I've been looking through my textbooks and I've found a number of different equations - so I wanted to confirm with you which it is.
What is the equation which determines the damping constant (gamma) in a spring executing shm?
I've been looking through my textbooks and I've found a number of different equations - so I wanted to confirm with you which it is.
What is the equation which determines the damping constant (gamma) in a spring executing shm?
In the equation for the motion of a damped spring
$$m\ddot{x} + c\dot{x} + kx = 0$$
the parameter $c$ is known as the viscous damping coefficient. From it you can determine the damping ratio
$$\zeta = \frac{c}{2\sqrt{mk}}$$
which determines if the spring is underdamped ($\zeta<1$), overdamped ($\zeta>1$) or critically damped.
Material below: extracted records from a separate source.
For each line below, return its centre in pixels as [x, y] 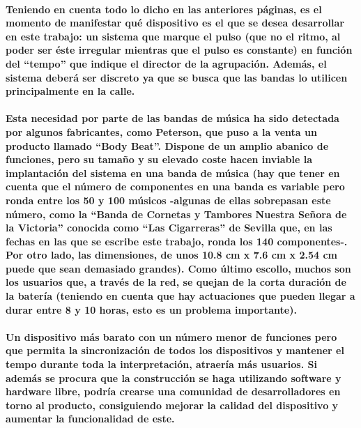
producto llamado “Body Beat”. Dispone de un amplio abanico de [167, 145]
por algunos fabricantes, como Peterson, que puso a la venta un [161, 131]
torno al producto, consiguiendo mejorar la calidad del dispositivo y [172, 405]
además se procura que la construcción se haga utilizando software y [174, 377]
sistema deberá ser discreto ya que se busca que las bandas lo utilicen [177, 77]
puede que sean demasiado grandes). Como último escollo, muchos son [178, 268]
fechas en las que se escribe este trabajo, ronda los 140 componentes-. [177, 241]
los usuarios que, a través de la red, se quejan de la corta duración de [176, 282]
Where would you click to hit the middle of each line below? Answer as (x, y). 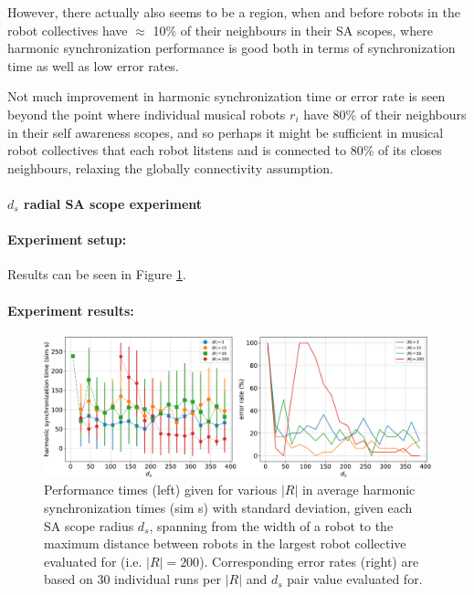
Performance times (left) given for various (161, 490)
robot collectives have (68, 30)
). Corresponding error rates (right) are (309, 561)
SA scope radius (89, 525)
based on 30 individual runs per (132, 579)
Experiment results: (71, 310)
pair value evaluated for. (355, 579)
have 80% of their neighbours (385, 114)
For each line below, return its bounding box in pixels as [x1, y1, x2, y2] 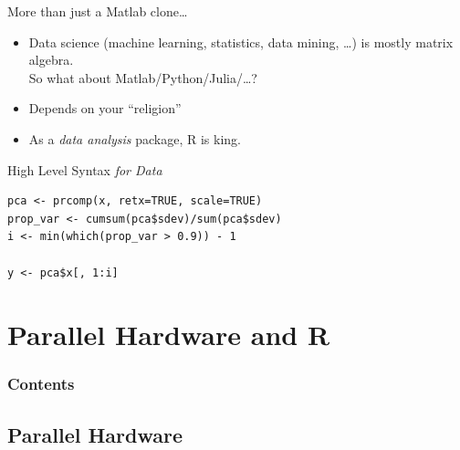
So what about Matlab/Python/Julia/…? [28, 68, 257, 87]
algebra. [28, 50, 74, 69]
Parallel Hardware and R [7, 316, 330, 353]
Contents [7, 372, 75, 395]
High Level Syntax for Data [7, 160, 162, 179]
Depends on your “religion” [28, 99, 182, 118]
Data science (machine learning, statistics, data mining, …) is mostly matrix [28, 32, 454, 51]
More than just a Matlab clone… [7, 2, 188, 20]
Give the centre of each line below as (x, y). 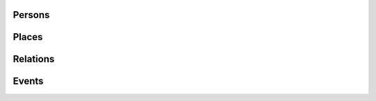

The parameter $c$ itself is a property of the spring, and is not determined by $m$ or $k$.
You solve this equation by postulating a solution of the form $x(t)=e^{\gamma t}$, giving a quadratic equation for $\gamma$:
$$m\gamma^2 + c\gamma + k = 0$$
which you solve with the usual quadratic formula:
$$\gamma_{\pm} = \frac{1}{2m} \left( -c \pm \sqrt{c^2 - 4mk} \right)$$
giving two possible values for the decay constant. If $c^2<4mk$ then your spring is underdamped, and the rate of decay is given by the real part of $\gamma$, ie $\mathrm{Re}(\gamma) = -c/(2m)$.